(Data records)
━━━━

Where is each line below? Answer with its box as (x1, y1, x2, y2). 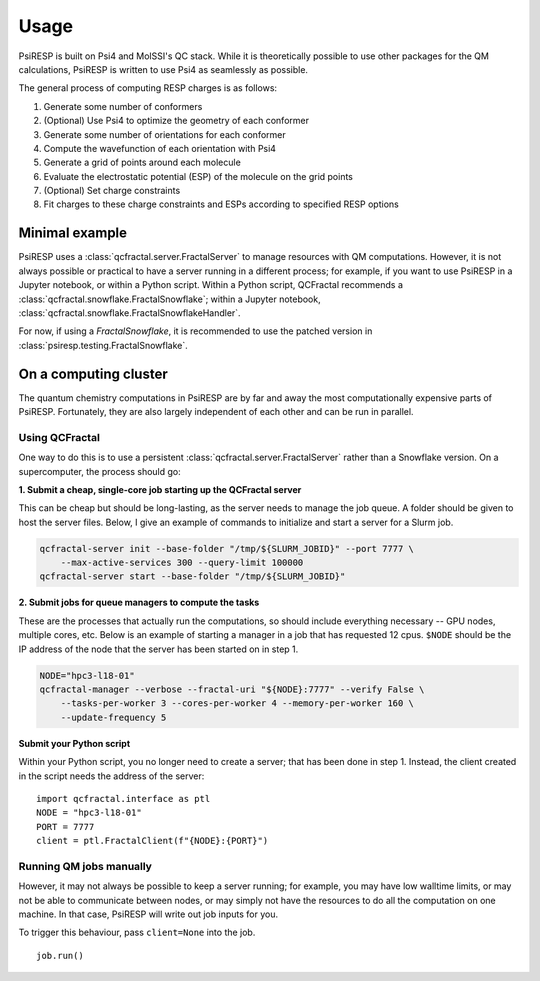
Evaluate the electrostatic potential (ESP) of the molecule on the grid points (43, 170, 354, 182)
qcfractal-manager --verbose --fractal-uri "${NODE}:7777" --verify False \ (39, 684, 425, 695)
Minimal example (18, 225, 128, 242)
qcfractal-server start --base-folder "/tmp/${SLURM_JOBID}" (39, 571, 346, 582)
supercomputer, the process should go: (18, 465, 182, 477)
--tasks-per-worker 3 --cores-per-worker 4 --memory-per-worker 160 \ (60, 698, 415, 709)
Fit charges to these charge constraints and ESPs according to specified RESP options (43, 198, 399, 210)
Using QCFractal (18, 430, 100, 444)

━━━━

> [WORK INSTRUCTION] Return exactly the line that contains "--tasks-per-worker 3 --cores-per-worker" and every line after it, through the last line of the records.

> [SOLUTION TO THIS PROBLEM]
--tasks-per-worker 3 --cores-per-worker 4 --memory-per-worker 160 \ (60, 698, 415, 709)
Fit charges to these charge constraints and ESPs according to specified RESP options (43, 198, 399, 210)
Using QCFractal (18, 430, 100, 444)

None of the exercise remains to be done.